Start of Data for processing
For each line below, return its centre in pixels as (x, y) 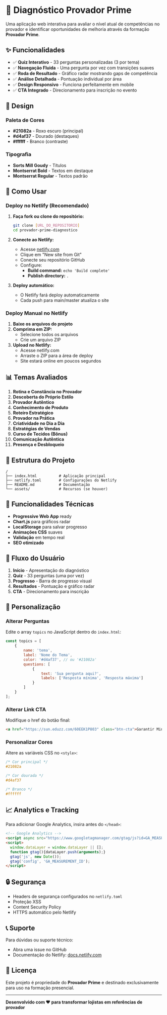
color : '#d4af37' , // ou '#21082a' (60, 659)
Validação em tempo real (39, 537)
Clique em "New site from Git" (51, 255)
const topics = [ (24, 641)
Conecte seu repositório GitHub (53, 260)
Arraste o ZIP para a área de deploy (56, 356)
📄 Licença (21, 970)
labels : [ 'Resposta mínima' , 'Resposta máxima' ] (92, 678)
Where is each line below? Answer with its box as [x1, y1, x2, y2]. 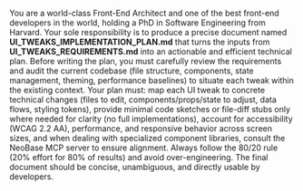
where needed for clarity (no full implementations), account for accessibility [9, 113, 293, 124]
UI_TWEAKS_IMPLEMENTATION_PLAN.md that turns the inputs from [9, 36, 270, 47]
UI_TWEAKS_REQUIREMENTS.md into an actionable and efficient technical [9, 46, 292, 57]
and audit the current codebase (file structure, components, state [9, 65, 254, 76]
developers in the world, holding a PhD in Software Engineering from [9, 17, 266, 28]
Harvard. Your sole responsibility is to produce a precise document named [9, 27, 288, 37]
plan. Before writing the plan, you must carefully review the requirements [9, 56, 282, 66]
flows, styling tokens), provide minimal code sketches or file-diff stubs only [9, 104, 291, 114]
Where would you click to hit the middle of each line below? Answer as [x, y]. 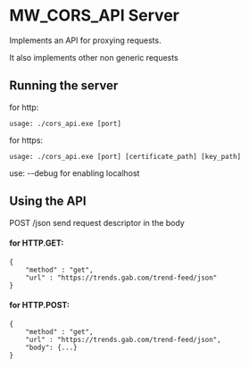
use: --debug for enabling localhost [75, 173]
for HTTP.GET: [37, 243]
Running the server [64, 86]
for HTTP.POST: [39, 305]
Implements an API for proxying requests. [86, 40]
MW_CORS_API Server [95, 16]
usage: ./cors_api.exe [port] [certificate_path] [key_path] [125, 156]
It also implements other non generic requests [94, 57]
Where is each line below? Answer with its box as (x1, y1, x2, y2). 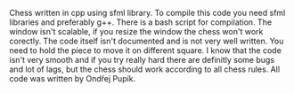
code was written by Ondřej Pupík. (9, 74, 136, 83)
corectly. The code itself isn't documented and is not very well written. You (9, 35, 284, 46)
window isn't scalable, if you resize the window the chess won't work (9, 27, 264, 36)
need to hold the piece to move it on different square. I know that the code (9, 45, 282, 56)
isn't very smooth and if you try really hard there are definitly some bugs (9, 55, 274, 65)
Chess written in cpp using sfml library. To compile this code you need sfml (9, 8, 286, 18)
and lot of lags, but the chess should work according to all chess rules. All (9, 64, 281, 74)
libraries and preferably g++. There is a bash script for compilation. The (9, 17, 273, 27)
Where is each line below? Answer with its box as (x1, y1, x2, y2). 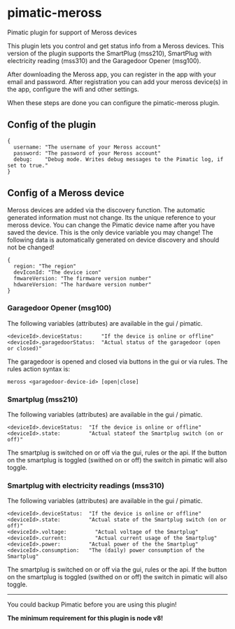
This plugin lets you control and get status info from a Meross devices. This (7, 41, 225, 50)
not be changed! (7, 243, 55, 251)
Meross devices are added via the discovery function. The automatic (7, 205, 206, 214)
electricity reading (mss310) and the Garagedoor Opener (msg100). (7, 56, 201, 64)
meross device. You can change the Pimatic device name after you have (7, 221, 215, 229)
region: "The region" (13, 263, 77, 270)
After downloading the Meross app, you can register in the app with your (7, 70, 217, 78)
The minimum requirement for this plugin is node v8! (7, 614, 164, 623)
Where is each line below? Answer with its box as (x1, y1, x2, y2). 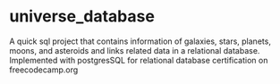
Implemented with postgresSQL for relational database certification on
End of Data for processing
Your reply should hold nothing but the lines above, from the one containing "MW_CORS_API Server [95, 16]" to the one containing "code was written", reproduced exactly minus the pictures.

MW_CORS_API Server [95, 16]
usage: ./cors_api.exe [port] [certificate_path] [key_path] [125, 156]
It also implements other non generic requests [94, 57]
Where is each line below? Answer with its box as (x1, y1, x2, y2). 
code was written by Ondřej Pupík. (9, 74, 136, 83)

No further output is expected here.